In Perl, assignment to the variable in the loop is always localized to the loop, and the loop variable is always an alias to the looped over value (meaning you can change the original elements by modifying the loop variable). This is true both for package variables (our) and lexical variables (my).
This behavior is closest to that of Perl's dynamic scoping of package variables (with the local keyword), but is also special cased to work with lexical variables (either declared in the loop or before hand).

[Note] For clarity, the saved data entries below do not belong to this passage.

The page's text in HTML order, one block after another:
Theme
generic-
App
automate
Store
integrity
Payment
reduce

In no case though does the looped over value persist in the loop variable after the loop ends. For a loop scoped variable, this is fairly intuitive, but for variables with scope beyond the loop, the behavior is analogous to a value localized (with local) inside of a block scope created by the loop.
for our $val (1 .. 10) {...}
is equivalent to:
our $val;
my #list = 1 .. 10;
my $i = 0;
while ($i < #list) {
local *val = \$list[$i++];
# loop body
}
In pure perl it is not possible to write the expanded lexical version, but if a module like Data::Alias is used:
my $val;
my #list = 1 .. 10;
my $i = 0;
while ($i < #list) {
alias $val = $list[$i++];
# loop body
}
Actually, in version #3 the variable is "localized" as opposed to lexically scoped.

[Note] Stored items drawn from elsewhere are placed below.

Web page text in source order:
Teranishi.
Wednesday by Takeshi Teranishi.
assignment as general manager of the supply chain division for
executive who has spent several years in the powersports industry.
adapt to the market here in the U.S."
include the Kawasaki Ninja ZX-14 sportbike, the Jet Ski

The "foreach" loop iterates over a normal list value and sets the
variable VAR to be each element of the list in turn. If the variable
is preceded with the keyword "my", then it is lexically scoped, and is
therefore visible only within the loop. Otherwise, the variable is
implicitly local to the loop and regains its former value upon exiting
the loop. If the variable was previously declared with "my", it uses
that variable instead of the global one, but it's still localized to
the loop. This implicit localisation occurs only in a "foreach" loop.
In any case, you will not be able to access the loop variable from that stlye of for-loop outside the loop. But you could use the other style (C-style) for-loop:
my $count;
for ($count=1; $count <= 8; $count++) {
last if $count == 6;
}
... # $count is now 6.
Why? Because the for loop creates its own lexically scoped version of $count inside its block.
This is wrong. If you had written for my $count (...) { ... } it would be true, but you didn't. Instead, if $count is already a global, it's localized -- the global that already exists is set to new values during the execution of the loop, and set back when it's done. The difference should be clear from this:
our $x = "orig";
sub foo {
print $x, "\n";
}
foo();
for $x (1 .. 3) {
foo();
}
for my $x (1 .. 3) {
foo();
}
The output is
orig
1
2
3
orig
orig
orig
The first for loop, without my, is changing the value of the global $x that already exists. The second for loop, with my, is creating a new lexical $x that isn't visible outside the loop. They're not the same.
This is also why example #3 fails -- since there isn't a lexical $count in scope and you haven't declared that you intend to touch the package global $count, strict 'vars' stops you in your tracks. It's not really behaving any differently for a for loop than anything else.